First, the historical-political situation matters. Mark is not a document floating free of time. It is written in occupied Roman Palestine in the early 70s. The temple has just been destroyed; Jewish-Christian communities are negotiating their place between an angry Roman empire and a wounded Jewish establishment. Every page of Mark is shaped by that context.
Second, the structural reading matters. Myers reads the gospel architecturally — sandwiches, framing pericopes, the central pivot at Caesarea Philippi, the journey-section catechism of discipleship. The structure carries the argument; reading verse-by-verse misses the argument. (The companion sidebar on the Markan sandwich and framing pericope unpacks the technique in more detail.)
Third, the economic and political register matters. When Mark uses the word euangelion (good news), he is borrowing imperial vocabulary. When he uses huios Dauid (Son of David), he is making a messianic-political claim. When the cloak of Bartimaeus, the cup of the disciples, the temple economy, and the ransom-for-many all appear in close proximity, Mark is doing political-economic theology, not abstract spirituality. Myers' reading honours that.
What it does not mean
Three things this reading is not.
It is not Marxist (a charge sometimes levelled at Myers). Myers' politics are non-violent and pastoral, in the tradition of the Catholic Worker movement and Sojourners. The reading is socio-political because Mark is socio-political; the reading does not impose a twentieth-century framework onto a first-century text.
It is not anti-spiritual or anti-doctrinal. The Wesleyan-liberal frame the course holds (prevenient grace, social holiness, incarnational presence) is not in conflict with Myers' reading; the two are partners. Myers' Mark is the Mark of the kingdom drawing near, where God's love is at work in the broken and the searching as much as in the saved and the certain.
It is not the only valid reading. The doctrinal, devotional, mystical, and theological-aesthetic readings of Mark all have their place. The course chooses the political-pastoral reading because it is the reading that opens up the gospel most fully for our time and place, and because the church has sometimes domesticated Mark by reading him otherwise.
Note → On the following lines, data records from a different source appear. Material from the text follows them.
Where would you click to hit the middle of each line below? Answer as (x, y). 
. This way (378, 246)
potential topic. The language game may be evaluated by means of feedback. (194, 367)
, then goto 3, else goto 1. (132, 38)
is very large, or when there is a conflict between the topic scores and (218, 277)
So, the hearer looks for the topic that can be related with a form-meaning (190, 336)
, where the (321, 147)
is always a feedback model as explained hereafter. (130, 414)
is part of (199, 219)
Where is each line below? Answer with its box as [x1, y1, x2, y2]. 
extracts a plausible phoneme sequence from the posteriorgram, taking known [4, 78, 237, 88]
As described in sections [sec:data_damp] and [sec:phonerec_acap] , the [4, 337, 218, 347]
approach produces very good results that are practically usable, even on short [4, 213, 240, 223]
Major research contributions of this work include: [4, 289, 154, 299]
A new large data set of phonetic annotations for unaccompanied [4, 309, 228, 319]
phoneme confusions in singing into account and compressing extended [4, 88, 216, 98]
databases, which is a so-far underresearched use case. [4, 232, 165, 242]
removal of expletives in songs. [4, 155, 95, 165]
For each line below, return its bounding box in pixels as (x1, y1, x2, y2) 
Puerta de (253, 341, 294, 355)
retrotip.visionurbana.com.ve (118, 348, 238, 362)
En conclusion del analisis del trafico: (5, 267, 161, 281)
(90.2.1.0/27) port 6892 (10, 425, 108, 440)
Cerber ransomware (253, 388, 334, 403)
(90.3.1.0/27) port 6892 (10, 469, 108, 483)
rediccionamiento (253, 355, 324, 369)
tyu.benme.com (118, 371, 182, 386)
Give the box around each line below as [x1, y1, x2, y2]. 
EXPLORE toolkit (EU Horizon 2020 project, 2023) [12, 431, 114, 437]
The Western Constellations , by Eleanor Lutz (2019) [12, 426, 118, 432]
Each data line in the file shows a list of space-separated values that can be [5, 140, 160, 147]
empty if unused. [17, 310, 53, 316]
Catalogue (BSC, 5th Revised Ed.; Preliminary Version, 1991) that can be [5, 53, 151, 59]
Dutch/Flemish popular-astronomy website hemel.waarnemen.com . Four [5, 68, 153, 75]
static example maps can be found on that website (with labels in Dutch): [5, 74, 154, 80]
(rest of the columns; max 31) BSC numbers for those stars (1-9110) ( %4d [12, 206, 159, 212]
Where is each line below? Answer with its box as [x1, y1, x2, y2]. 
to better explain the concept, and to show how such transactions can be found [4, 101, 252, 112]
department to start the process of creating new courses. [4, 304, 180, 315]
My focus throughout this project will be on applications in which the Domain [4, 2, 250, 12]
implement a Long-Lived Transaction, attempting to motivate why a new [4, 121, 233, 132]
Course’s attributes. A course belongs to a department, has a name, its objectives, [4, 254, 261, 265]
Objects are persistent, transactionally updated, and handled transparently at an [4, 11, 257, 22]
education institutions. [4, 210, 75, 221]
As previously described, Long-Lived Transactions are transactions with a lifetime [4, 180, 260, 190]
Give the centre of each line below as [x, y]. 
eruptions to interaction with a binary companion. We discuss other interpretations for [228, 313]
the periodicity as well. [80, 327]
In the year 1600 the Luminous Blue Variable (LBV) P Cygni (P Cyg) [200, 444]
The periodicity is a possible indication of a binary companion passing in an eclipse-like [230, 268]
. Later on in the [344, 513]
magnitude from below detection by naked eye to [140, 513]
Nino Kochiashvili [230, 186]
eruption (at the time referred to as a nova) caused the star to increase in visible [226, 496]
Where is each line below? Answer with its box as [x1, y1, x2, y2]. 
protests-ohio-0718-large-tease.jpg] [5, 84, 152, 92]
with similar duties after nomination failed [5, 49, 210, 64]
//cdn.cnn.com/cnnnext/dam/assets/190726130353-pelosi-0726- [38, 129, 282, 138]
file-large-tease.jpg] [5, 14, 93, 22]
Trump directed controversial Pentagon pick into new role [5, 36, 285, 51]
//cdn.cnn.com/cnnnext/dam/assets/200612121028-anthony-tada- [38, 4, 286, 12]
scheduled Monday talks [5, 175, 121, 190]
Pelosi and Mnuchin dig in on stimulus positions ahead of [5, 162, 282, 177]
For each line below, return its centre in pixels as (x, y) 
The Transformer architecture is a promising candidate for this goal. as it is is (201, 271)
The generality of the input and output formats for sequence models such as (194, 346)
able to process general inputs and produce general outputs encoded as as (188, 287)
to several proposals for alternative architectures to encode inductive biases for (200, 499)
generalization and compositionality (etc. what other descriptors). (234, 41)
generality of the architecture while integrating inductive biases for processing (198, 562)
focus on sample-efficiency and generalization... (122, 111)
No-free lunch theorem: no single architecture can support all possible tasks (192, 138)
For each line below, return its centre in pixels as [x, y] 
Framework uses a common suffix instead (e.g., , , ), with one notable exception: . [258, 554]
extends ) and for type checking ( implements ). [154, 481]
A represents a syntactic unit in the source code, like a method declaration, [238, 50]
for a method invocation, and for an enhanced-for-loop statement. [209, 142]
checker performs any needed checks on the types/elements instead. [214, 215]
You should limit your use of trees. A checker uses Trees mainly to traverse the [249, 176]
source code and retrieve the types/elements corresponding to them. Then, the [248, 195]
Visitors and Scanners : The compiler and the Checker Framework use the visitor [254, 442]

Where Myers and the Wesleyan-liberal register diverge
Three places, briefly.
Atonement. Myers' political-economic reading of the ransom-for-many (Mark 10v45) does not pick an atonement theory; this course holds a similar non-prescriptive position, named generously-orthodox, but adds an explicit positive claim about Jesus' death and resurrection. The Wesleyan addition is real.
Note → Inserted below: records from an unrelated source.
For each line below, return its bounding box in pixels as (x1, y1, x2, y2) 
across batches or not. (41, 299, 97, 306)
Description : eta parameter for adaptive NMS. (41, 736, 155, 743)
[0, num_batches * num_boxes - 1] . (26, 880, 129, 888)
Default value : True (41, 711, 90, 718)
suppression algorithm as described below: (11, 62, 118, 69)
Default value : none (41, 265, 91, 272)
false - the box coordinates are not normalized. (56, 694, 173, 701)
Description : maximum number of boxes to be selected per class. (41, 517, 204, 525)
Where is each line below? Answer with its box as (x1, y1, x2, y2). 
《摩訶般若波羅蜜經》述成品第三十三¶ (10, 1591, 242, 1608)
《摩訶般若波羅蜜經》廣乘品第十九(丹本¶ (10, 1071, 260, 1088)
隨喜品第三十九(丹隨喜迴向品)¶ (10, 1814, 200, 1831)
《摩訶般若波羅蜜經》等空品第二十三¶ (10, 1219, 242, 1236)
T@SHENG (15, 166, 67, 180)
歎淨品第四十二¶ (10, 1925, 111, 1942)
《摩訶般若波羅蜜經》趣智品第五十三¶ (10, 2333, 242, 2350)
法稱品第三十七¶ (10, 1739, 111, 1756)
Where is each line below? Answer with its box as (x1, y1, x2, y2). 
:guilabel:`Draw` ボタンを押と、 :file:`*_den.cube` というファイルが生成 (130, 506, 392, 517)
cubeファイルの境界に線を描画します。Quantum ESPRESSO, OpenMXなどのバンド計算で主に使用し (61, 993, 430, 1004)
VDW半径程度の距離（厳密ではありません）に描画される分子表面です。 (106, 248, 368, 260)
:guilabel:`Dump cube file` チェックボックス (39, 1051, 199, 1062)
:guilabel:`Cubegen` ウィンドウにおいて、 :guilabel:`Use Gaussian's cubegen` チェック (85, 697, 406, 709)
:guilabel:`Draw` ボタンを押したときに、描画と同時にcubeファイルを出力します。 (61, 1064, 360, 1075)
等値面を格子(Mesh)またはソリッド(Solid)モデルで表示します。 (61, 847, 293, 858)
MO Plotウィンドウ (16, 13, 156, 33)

Personal piety. Myers' reading is strong on social holiness and weaker on the means-of-grace personal practices that Wesleyan Methodism holds central. This course holds both: the practice-for-the-week and the Methodist Way of Life carry the personal-piety register that Myers does not emphasise.
Pastoral tone. Myers writes for activists; this course is written for a Methodist Circuit. The political reading is preserved; the register is pastoral.
Where to read Myers if you want to go further
The book itself: Ched Myers, Binding the Strong Man: A Political Reading of Mark's Story of Jesus (Orbis Books, 20th anniversary edition 2008). The introduction and the first three chapters are the most accessible starting point.
A shorter companion: Ched Myers and others, Say to This Mountain: Mark's Story of Discipleship (Orbis, 1996). Written for small-group study; closer in shape to what this course is doing.
For online resources, Bartimaeus Cooperative Ministries (bcm-net.org) maintains study materials, podcasts, and commentary that build on the Binding the Strong Man project.